I've played (in my head) with analytic functions and gaps-and-islands type processes, but can never quite get there. I always fall back to a place where I "want" some flags that I can carry forward from row to row and reset them as needed...
Pseduo-code that doesn't work in SQL...
flags = [0,0,0,0,0,0,0,0,0]
session_id = 0
for each row in stream
if flags[row.event_id] == 0 then
flags[row.event_id] = 1
else
session_id++
flags = [0,0,0,0,0,0,0,0,0]
row.session_id = session_id
Any SQL solution to that is appreciated, but you get "bonus points" if you can also take account of events "happening at the same time"...
If multiple events happen at the same timestamp
If ANY of those events are in the "current" session
ALL of those events go in to a new session
Else
ALL of those events go in to the "current" session
If such a group of event include the same event type multiple times
Do whatever you like
I'll have had enough by that point...
But set the session as "ambiguous" or "corrupt" with some kind of flag?
I'm not 100% sure this can be done in SQL. But I have an idea for an algorithm that might work:
enumerate the counts for each event
take the maximum count up to each point as the "grouping" for the events (this is the session)
So:
select t.*,
(max(seqnum) over (partition by device order by timestamp) - 1) as desired_session_id
from (select t.*,
row_number() over (partition by device, event_type order by timestamp) as seqnum
from t
) t;
EDIT:
This is too long for a comment. I have a sense that this requires a recursive CTE (RBAR). This is because you cannot land at a single row and look at the cumulative information or neighboring information to determine if the row should start a new session.

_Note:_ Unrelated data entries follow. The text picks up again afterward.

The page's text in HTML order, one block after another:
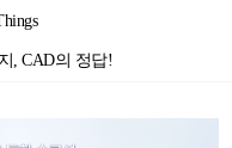
, CAD의 정답!
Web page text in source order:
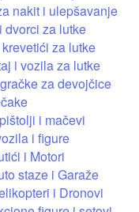
nakit i ulepšavanje
dvorci za lutke
za lutke
i vozila za lutke
za devojčice
i mačevi
i figure
i Motori
staze i Garaže
i Dronovi
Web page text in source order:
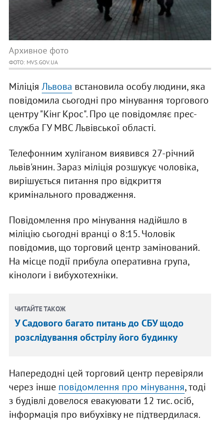
Архивное фото
ФОТО: MVS.GOV.UA
Міліція Львова встановила особу людини, яка
повідомила сьогодні про мінування торгового
центру "Кінг Крос". Про це повідомляє прес-
служба ГУ МВС Львівської області.
Телефонним хуліганом виявився 27-річний
львів'янин. Зараз міліція розшукує чоловіка,
вирішується питання про відкриття
кримінального провадження.
Повідомлення про мінування надійшло в
міліцію сьогодні вранці о 8:15. Чоловік
повідомив, що торговий центр замінований.
На місце події прибула оперативна група,
кінологи і вибухотехніки.
ЧИТАЙТЕ ТАКОЖ
У Садового багато питань до СБУ щодо
розслідування обстрілу його будинку
Напередодні цей торговий центр перевіряли
через інше повідомлення про мінування, тоді
з будівлі довелося евакуювати 12 тис. осіб,
інформація про вибухівку не підтвердилася.
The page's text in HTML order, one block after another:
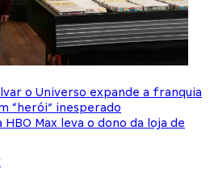
o Universo expande a franquia
“herói” inesperado
Max leva o dono da loja de
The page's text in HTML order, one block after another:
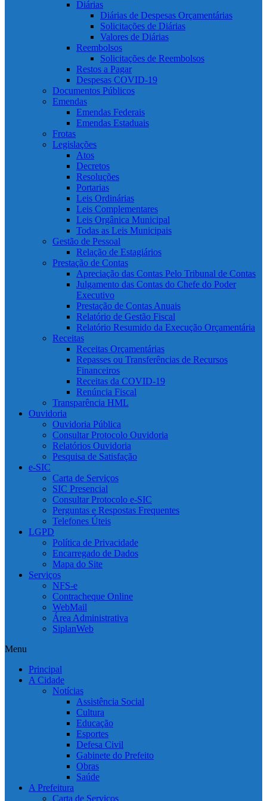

Of course, there are some situations where it is obvious (say, the previous row has the same event). And, it is also possible that there is some clever method of aggregating the previous data that makes it possible.
EDIT II:
I don't think this is possible without recursive CTEs (RBAR). This isn't quite a mathematical proof, but this is where my intuition comes from.
Imagine you are looking back 4 rows from the current and you have:
1
2
1
2
1 <-- current row
What is the session for this? It is not determinate. Consider:
e s vs e s
1 1 2 1 <-- row not in look back
1 2 1 1
2 2 2 2
1 3 1 2
2 3 2 3
1 4 1 3
The value depends on going further back. Obviously, this example can be extended all the way back to the first event. I don't think there is a way to "aggregate" the earlier values to distinguish between these two cases.
The problem is solvable if you can deterministically say that a given event is the start of a new session. That seems to require complete prior knowledge, at least in some cases. There are obviously cases where this is easy -- such as two events in a row. I suspect, though, that these are the "minority" of such sequences.
That said, you are not quite stuck with RBAR through the entire table, because you have device_id for parallelization. I'm not sure if your environment can do this, but in BQ or Postgres, I would:
Aggregate along each device to create an array of structs with the time and event information.
Loop through the arrays once, perhaps using custom code.
Reassign the sessions by joining back to the original table or unnesting the logic.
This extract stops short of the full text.